Sentence (ii) explicitly indicates that the car described as big is considered big in relation to other cars that exist. In many ways, including the for phrase does not add additional information because sentence (i) conveyed the exact same meaning. On the other hand, absent any knowledge about who Steph Curry is, sentences (iv) and (v) offer different interpretations to (iii). In (iv), the comparison class is men in general but in (v) the comparison class is basketball players. Absent any contextual information that would point towards the comparison class being basketball players, the most natural interpretation of (iii) is that Steph Curry is tall for a man.
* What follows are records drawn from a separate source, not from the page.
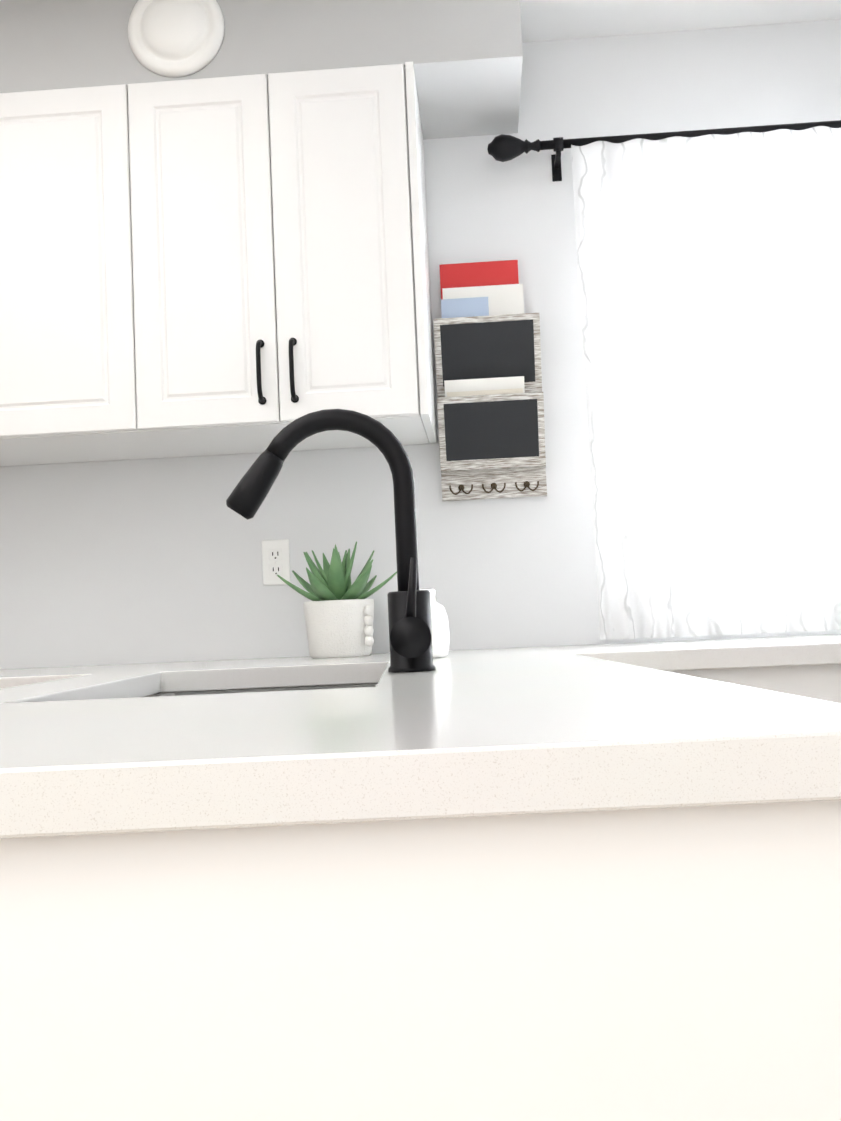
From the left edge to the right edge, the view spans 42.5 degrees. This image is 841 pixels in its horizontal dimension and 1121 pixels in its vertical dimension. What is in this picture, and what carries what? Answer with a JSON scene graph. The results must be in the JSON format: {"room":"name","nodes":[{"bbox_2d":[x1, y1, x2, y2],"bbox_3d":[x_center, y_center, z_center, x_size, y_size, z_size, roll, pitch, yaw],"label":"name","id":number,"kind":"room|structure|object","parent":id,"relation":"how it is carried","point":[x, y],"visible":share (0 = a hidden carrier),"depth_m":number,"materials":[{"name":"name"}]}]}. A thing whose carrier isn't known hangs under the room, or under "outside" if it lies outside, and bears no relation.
{"room":"kitchen","nodes":[
{"label":"kitchen","id":0,"kind":"room"},
{"bbox_2d":[128,0,224,76],"bbox_3d":[-0.560,-1.216,2.454,0.224,0.224,0.040,-3,-3,3],"label":"plate","id":1,"kind":"object","parent":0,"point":[174,38],"visible":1,"depth_m":2.45,"materials":[{"name":"white ceramic"}]},
{"bbox_2d":[0,0,522,139],"bbox_3d":[-1.385,-1.212,1.883,3.150,0.240,2.050,-3,-3,3],"label":"soffit","id":2,"kind":"structure","parent":0,"point":[465,57],"depth_m":2.47,"materials":[{"name":"grey paint"}]},
{"bbox_2d":[0,19,840,668],"bbox_3d":[-1.869,0.003,2.934,6.690,2.500,0.120,-3,-3,3],"label":"wall","id":3,"kind":"structure","parent":0,"point":[134,561],"depth_m":2.79,"materials":[{"name":"white paint"}]},
{"bbox_2d":[0,84,179,464],"bbox_3d":[-0.841,-0.669,2.645,0.403,0.798,0.397,-3,-3,3],"label":"upper cabinet","id":4,"kind":"object","parent":3,"relation":"attached to","point":[70,346],"depth_m":2.45,"materials":[{"name":"white wood"}]},
{"bbox_2d":[132,73,311,456],"bbox_3d":[-0.479,-0.686,2.624,0.324,0.798,0.397,-3,-3,3],"label":"upper cabinet","id":5,"kind":"object","parent":3,"relation":"attached to","point":[217,266],"depth_m":2.43,"materials":[{"name":"white wood"}]},
{"bbox_2d":[261,539,290,584],"bbox_3d":[-0.372,0.005,2.778,0.072,0.116,0.009,-3,-3,3],"label":"outlet","id":6,"kind":"object","parent":3,"relation":"attached to","point":[275,558],"visible":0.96,"depth_m":2.77,"materials":[{"name":"white plastic"}]},
{"bbox_2d":[272,61,436,449],"bbox_3d":[-0.153,-0.702,2.605,0.330,0.798,0.397,-3,-3,3],"label":"upper cabinet","id":7,"kind":"object","parent":3,"relation":"attached to","point":[356,326],"depth_m":2.41,"materials":[{"name":"white wood"}]},
{"bbox_2d":[433,260,546,500],"bbox_3d":[0.173,-0.462,2.732,0.265,0.607,0.084,-3,-3,3],"label":"mail organizer","id":8,"kind":"object","parent":3,"relation":"attached to","point":[490,408],"visible":1,"depth_m":2.72,"materials":[{"name":"grey wood"}]},
{"bbox_2d":[487,120,840,181],"bbox_3d":[0.715,-1.046,2.715,1.093,0.093,0.118,-3,-3,3],"label":"curtain rod","id":9,"kind":"object","parent":3,"relation":"attached to","point":[502,148],"visible":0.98,"depth_m":2.69,"materials":[{"name":"black metal"}]},
{"bbox_2d":[571,126,840,639],"bbox_3d":[0.811,-0.440,2.630,0.821,1.231,0.068,-3,-3,3],"label":"sheer curtain","id":10,"kind":"object","parent":9,"relation":"hanging from","point":[604,352],"visible":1,"depth_m":2.64,"materials":[{"name":"white fabric"}]},
{"bbox_2d":[623,176,840,584],"bbox_3d":[0.857,-0.462,2.764,0.710,1.030,0.120,-3,-3,3],"label":"window","id":11,"kind":"structure","parent":3,"relation":"in","point":[638,364],"depth_m":2.78,"materials":[{"name":"white"}]},
{"bbox_2d":[520,0,840,42],"bbox_3d":[-2.068,-1.423,0.656,6.690,0.100,4.840,-3,-3,3],"label":"ceiling","id":12,"kind":"structure","parent":0,"point":[546,20],"depth_m":2.72,"materials":[{"name":"white paint"}]},
{"bbox_3d":[-1.956,1.145,0.509,6.690,0.050,4.840,-3,-3,3],"label":"floor","id":13,"kind":"structure","parent":0,"visible":0},
{"bbox_2d":[0,834,103,1120],"bbox_3d":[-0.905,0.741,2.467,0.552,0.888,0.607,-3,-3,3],"label":"base cabinet","id":14,"kind":"object","parent":13,"relation":"on","point":[52,1041],"depth_m":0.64,"materials":[{"name":"white wood"}]},
{"bbox_2d":[96,664,840,1120],"bbox_3d":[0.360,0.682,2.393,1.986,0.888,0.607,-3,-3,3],"label":"base cabinet","id":15,"kind":"object","parent":13,"relation":"on","point":[668,964],"depth_m":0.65,"materials":[{"name":"white wood"}]},
{"bbox_2d":[0,642,840,838],"bbox_3d":[-0.168,0.275,1.345,1.062,0.233,1.530,-3,-3,3],"label":"countertop","id":16,"kind":"structure","parent":15,"relation":"on","point":[98,749],"depth_m":0.67,"materials":[{"name":"white stone"}]},
{"bbox_2d":[226,409,435,671],"bbox_3d":[-0.141,-0.031,1.634,0.308,0.406,0.122,-3,-3,3],"label":"faucet","id":17,"kind":"object","parent":16,"relation":"on","point":[410,626],"visible":1,"depth_m":1.64,"materials":[{"name":"black metal"}]},
{"bbox_2d":[0,634,840,673],"bbox_3d":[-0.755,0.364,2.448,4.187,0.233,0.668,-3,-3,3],"label":"countertop","id":18,"kind":"structure","parent":15,"relation":"on","point":[816,649],"depth_m":2.08,"materials":[{"name":"white stone"}]},
{"bbox_2d":[277,542,396,657],"bbox_3d":[-0.189,0.093,2.575,0.278,0.274,0.288,-3,-3,3],"label":"potted plant","id":19,"kind":"object","parent":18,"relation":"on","point":[339,611],"visible":1,"depth_m":2.52,"materials":[{"name":"white ceramic"}]},
{"bbox_2d":[419,588,449,657],"bbox_3d":[0.002,0.130,2.231,0.116,0.142,0.116,-3,-3,3],"label":"soap dispenser","id":20,"kind":"object","parent":18,"relation":"on","point":[440,632],"visible":0.44,"depth_m":2.19,"materials":[{"name":"white plastic"}]},
{"label":"outside","id":21,"kind":"structure","parent":0,"visible":0},
{"bbox_2d":[646,207,840,553],"bbox_3d":[0.879,-0.457,3.133,1.250,1.600,0.001,-3,-3,3],"label":"sky","id":22,"kind":"structure","parent":21,"point":[757,472],"depth_m":3.13,"materials":[{"name":"white"}]}
]}
Example (iii) illustrates the potential for uncertainty in the comparison class: It is not clear, without additional context, if the speaker wanted to point out that Steph Curry was tall for a man or for a basketball player. But if the speaker and listener were watching a basketball game when this comment was made, then perhaps the listener would infer that the speaker means Steph Curry is tall for a basketball player and point out that this is not true. Assuming the comparison class is understood, the next question is how big or tall must an individual be for the speaker to have called them such. Work by Kennedy (2007) shows that the threshold value above which the size of an object would be considered big can be determined by applying a degree semantics. There is no single size value that an object must have before it is considered big. Rather, this threshold is determined pragmatically (Lassiter & Goodman, 2013).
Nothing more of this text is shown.